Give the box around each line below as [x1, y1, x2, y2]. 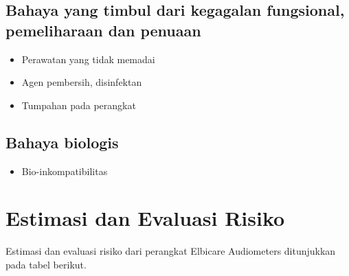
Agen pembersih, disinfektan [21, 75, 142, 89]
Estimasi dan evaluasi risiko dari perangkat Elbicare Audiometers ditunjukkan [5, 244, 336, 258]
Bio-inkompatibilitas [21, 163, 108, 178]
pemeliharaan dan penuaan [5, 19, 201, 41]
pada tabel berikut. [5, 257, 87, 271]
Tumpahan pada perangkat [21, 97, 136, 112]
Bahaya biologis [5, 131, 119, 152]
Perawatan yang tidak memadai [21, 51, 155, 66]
----
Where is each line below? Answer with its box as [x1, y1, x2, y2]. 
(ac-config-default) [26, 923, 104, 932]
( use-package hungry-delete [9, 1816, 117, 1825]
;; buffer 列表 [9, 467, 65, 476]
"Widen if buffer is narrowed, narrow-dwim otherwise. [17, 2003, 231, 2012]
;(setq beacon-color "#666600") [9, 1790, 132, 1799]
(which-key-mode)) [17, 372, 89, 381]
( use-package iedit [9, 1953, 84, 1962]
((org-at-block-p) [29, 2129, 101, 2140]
----
## What the exercise asks
The copy should hold exactly the lines above from the one with "Give the box" through the one with "Perawatan yang tidak", both ends counted, and no pictures at all.

## Response to the task
Give the box around each line below as [x1, y1, x2, y2]. 
Agen pembersih, disinfektan [21, 75, 142, 89]
Estimasi dan evaluasi risiko dari perangkat Elbicare Audiometers ditunjukkan [5, 244, 336, 258]
Bio-inkompatibilitas [21, 163, 108, 178]
pemeliharaan dan penuaan [5, 19, 201, 41]
pada tabel berikut. [5, 257, 87, 271]
Tumpahan pada perangkat [21, 97, 136, 112]
Bahaya biologis [5, 131, 119, 152]
Perawatan yang tidak memadai [21, 51, 155, 66]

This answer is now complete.